[Source data]
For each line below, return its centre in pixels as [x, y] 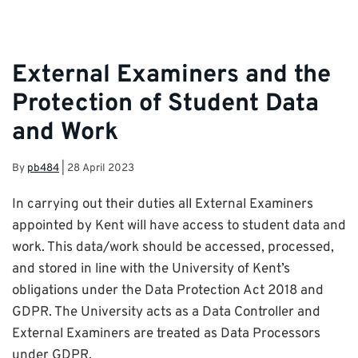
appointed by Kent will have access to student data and [179, 227]
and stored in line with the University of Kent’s [151, 270]
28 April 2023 [101, 168]
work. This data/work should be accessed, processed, [173, 248]
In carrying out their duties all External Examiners [163, 205]
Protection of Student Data [165, 105]
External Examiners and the [171, 76]
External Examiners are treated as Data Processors [166, 334]
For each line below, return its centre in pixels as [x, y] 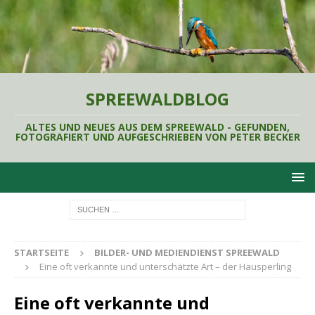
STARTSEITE [41, 252]
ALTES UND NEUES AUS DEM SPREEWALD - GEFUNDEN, [157, 127]
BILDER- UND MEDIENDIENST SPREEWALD [187, 252]
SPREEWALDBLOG [157, 98]
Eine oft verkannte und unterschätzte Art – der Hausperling [165, 266]
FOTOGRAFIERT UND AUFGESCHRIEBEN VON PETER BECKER [157, 136]
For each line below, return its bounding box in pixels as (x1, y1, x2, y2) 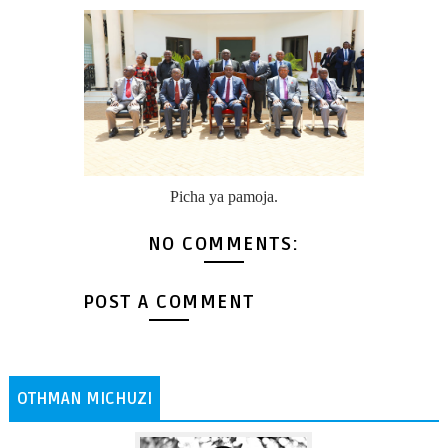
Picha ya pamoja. (169, 188, 278, 206)
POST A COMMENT (82, 290, 255, 314)
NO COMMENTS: (147, 233, 300, 257)
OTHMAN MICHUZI (16, 388, 152, 409)
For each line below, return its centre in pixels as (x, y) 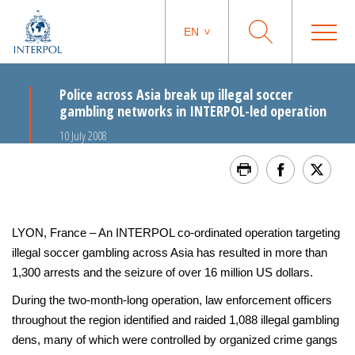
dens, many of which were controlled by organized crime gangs (175, 340)
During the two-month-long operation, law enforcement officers (172, 300)
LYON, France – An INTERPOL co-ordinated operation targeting (176, 233)
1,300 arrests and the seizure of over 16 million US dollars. (162, 272)
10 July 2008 (83, 136)
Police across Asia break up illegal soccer (176, 94)
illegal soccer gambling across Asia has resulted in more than (170, 252)
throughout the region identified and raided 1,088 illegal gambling (176, 320)
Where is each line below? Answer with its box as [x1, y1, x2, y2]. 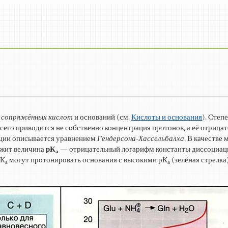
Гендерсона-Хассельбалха [97, 134, 184, 144]
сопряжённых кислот [1, 112, 73, 122]
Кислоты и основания [131, 112, 202, 122]
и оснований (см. [73, 112, 131, 122]
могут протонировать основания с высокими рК [8, 155, 167, 165]
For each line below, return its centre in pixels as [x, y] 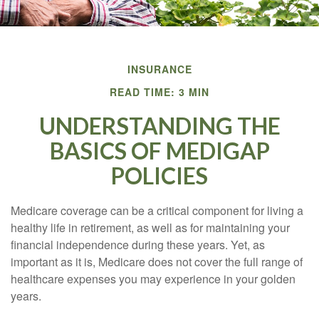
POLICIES [159, 176]
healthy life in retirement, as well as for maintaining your [150, 228]
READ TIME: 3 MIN [159, 92]
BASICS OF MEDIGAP [159, 151]
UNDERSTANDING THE [159, 126]
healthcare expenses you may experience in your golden [153, 279]
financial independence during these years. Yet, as [138, 245]
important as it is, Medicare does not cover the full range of [157, 262]
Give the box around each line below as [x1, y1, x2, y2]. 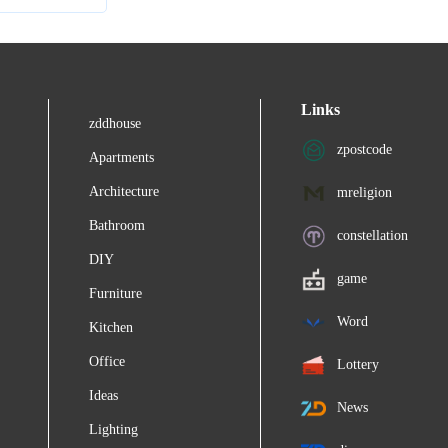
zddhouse [88, 116, 141, 132]
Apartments [88, 150, 154, 166]
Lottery [333, 356, 380, 372]
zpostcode [333, 141, 393, 157]
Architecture [88, 184, 159, 200]
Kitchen [88, 320, 133, 336]
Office [88, 354, 125, 370]
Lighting [88, 422, 138, 438]
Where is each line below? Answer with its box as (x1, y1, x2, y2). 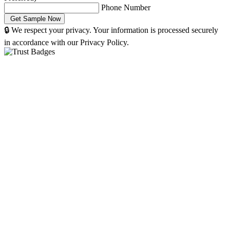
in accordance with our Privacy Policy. (4, 37, 129, 47)
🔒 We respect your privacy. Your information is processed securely (4, 25, 218, 34)
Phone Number (101, 3, 150, 12)
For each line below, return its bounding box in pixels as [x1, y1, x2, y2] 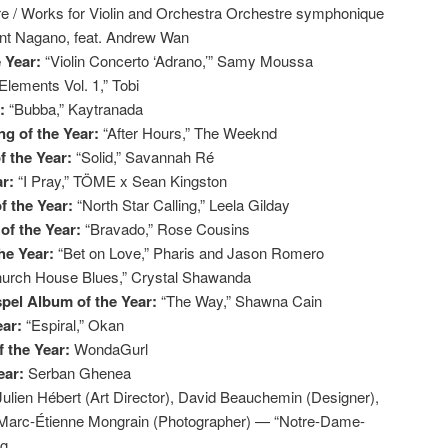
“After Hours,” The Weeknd [103, 121, 277, 143]
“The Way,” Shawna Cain [161, 289, 322, 311]
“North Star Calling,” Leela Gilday [77, 193, 290, 215]
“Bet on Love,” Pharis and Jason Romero [58, 241, 324, 263]
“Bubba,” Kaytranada [9, 97, 143, 119]
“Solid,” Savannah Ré [76, 145, 214, 167]
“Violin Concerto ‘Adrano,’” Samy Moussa [45, 49, 313, 71]
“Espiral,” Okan [26, 313, 124, 335]
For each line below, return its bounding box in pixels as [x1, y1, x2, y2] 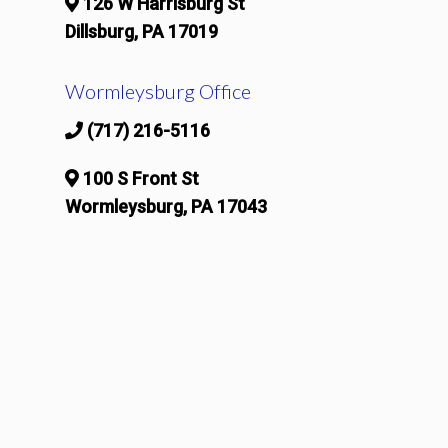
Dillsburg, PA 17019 [65, 20, 218, 42]
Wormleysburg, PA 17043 [65, 195, 267, 217]
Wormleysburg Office [65, 78, 251, 103]
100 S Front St [83, 167, 199, 189]
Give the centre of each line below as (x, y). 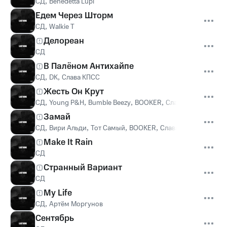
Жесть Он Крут (74, 92)
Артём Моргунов (76, 204)
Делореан (64, 41)
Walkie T (62, 27)
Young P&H (67, 103)
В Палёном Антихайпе (89, 66)
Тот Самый (108, 128)
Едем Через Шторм (74, 16)
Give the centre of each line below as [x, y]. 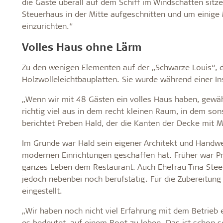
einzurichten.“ [48, 25]
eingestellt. [42, 190]
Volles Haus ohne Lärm [82, 46]
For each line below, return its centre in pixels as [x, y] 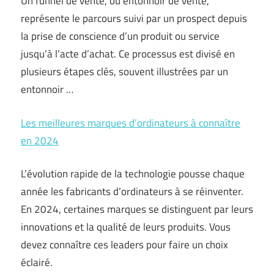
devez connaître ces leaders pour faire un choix [124, 245]
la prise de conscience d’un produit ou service [120, 36]
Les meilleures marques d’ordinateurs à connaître [131, 123]
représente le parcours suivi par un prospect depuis [134, 18]
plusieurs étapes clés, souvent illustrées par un [124, 72]
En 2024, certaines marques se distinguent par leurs [137, 209]
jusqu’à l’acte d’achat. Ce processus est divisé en [128, 54]
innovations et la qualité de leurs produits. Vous [126, 227]
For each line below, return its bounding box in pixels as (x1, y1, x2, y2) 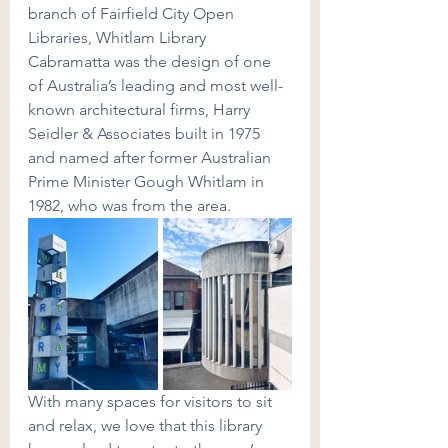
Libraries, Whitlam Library (28, 28, 210, 47)
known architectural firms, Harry (28, 100, 254, 119)
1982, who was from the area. (28, 196, 231, 215)
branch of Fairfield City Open (28, 4, 238, 23)
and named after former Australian (28, 148, 275, 167)
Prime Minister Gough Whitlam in (28, 172, 268, 191)
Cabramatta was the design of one (28, 52, 275, 71)
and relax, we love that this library (28, 416, 266, 435)
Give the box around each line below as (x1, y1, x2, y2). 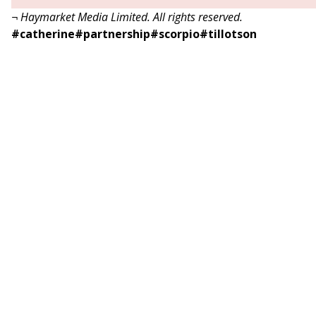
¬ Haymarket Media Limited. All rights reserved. (11, 9, 243, 25)
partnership (83, 26, 150, 42)
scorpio (159, 26, 200, 42)
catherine (20, 26, 75, 42)
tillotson (208, 26, 257, 42)
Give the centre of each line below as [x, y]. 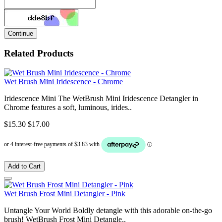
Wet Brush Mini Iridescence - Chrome [63, 81]
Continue [21, 34]
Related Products [39, 54]
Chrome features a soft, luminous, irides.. [68, 107]
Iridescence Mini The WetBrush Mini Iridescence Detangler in [101, 98]
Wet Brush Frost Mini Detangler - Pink [65, 193]
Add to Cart [24, 166]
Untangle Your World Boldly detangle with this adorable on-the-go [108, 210]
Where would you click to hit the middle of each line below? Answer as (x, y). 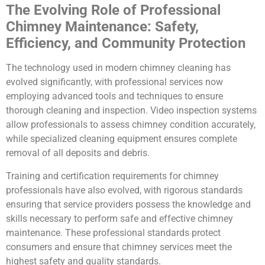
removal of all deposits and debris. (78, 153)
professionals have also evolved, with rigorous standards (124, 190)
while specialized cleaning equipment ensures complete (122, 139)
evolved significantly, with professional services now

_Exercise prompt_
Each line in which the string "processed" is found must be copied from the data.

_Solution_
work. This data/work should be accessed, processed, [173, 248]
🔒 We respect your privacy. Your information is processed securely (4, 25, 218, 34)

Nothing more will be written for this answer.